YOUR OBJECTIVE: The full set of records below is to be reproduced without a single alteration.

DATA:
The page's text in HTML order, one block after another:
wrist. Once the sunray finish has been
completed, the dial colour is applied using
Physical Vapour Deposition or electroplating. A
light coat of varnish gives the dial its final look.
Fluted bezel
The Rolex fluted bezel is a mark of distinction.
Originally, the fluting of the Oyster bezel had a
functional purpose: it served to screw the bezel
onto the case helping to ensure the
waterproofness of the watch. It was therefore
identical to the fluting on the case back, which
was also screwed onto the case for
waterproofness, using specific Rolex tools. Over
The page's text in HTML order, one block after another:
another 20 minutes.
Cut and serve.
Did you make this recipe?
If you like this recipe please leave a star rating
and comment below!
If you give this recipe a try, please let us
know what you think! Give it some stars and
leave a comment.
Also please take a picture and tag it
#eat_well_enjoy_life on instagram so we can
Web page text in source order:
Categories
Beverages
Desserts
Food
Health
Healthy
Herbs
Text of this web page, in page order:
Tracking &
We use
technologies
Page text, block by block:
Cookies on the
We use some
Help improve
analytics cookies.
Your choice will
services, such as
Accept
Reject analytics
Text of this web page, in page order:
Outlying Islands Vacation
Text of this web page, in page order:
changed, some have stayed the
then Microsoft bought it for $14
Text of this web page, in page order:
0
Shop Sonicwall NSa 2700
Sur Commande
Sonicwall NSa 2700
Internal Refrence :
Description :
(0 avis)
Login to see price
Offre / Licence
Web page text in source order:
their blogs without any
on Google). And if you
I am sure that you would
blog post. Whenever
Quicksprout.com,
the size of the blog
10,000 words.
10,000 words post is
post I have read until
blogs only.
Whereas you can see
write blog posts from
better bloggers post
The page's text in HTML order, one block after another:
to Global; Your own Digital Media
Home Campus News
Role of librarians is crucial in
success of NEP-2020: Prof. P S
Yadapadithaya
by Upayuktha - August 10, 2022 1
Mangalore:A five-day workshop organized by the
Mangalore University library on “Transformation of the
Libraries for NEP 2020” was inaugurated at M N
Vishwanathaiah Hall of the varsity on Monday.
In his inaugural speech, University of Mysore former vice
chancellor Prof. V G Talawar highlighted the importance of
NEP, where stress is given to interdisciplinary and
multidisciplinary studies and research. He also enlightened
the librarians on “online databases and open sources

ANSWER FOR THIS EXERCISE:
The page's text in HTML order, one block after another:
wrist. Once the sunray finish has been
completed, the dial colour is applied using
Physical Vapour Deposition or electroplating. A
light coat of varnish gives the dial its final look.
Fluted bezel
The Rolex fluted bezel is a mark of distinction.
Originally, the fluting of the Oyster bezel had a
functional purpose: it served to screw the bezel
onto the case helping to ensure the
waterproofness of the watch. It was therefore
identical to the fluting on the case back, which
was also screwed onto the case for
waterproofness, using specific Rolex tools. Over
The page's text in HTML order, one block after another:
another 20 minutes.
Cut and serve.
Did you make this recipe?
If you like this recipe please leave a star rating
and comment below!
If you give this recipe a try, please let us
know what you think! Give it some stars and
leave a comment.
Also please take a picture and tag it
#eat_well_enjoy_life on instagram so we can
Web page text in source order:
Categories
Beverages
Desserts
Food
Health
Healthy
Herbs
Text of this web page, in page order:
Tracking &
We use
technologies
Page text, block by block:
Cookies on the
We use some
Help improve
analytics cookies.
Your choice will
services, such as
Accept
Reject analytics
Text of this web page, in page order:
Outlying Islands Vacation
Text of this web page, in page order:
changed, some have stayed the
then Microsoft bought it for $14
Text of this web page, in page order:
0
Shop Sonicwall NSa 2700
Sur Commande
Sonicwall NSa 2700
Internal Refrence :
Description :
(0 avis)
Login to see price
Offre / Licence
Web page text in source order:
their blogs without any
on Google). And if you
I am sure that you would
blog post. Whenever
Quicksprout.com,
the size of the blog
10,000 words.
10,000 words post is
post I have read until
blogs only.
Whereas you can see
write blog posts from
better bloggers post
The page's text in HTML order, one block after another:
to Global; Your own Digital Media
Home Campus News
Role of librarians is crucial in
success of NEP-2020: Prof. P S
Yadapadithaya
by Upayuktha - August 10, 2022 1
Mangalore:A five-day workshop organized by the
Mangalore University library on “Transformation of the
Libraries for NEP 2020” was inaugurated at M N
Vishwanathaiah Hall of the varsity on Monday.
In his inaugural speech, University of Mysore former vice
chancellor Prof. V G Talawar highlighted the importance of
NEP, where stress is given to interdisciplinary and
multidisciplinary studies and research. He also enlightened
the librarians on “online databases and open sources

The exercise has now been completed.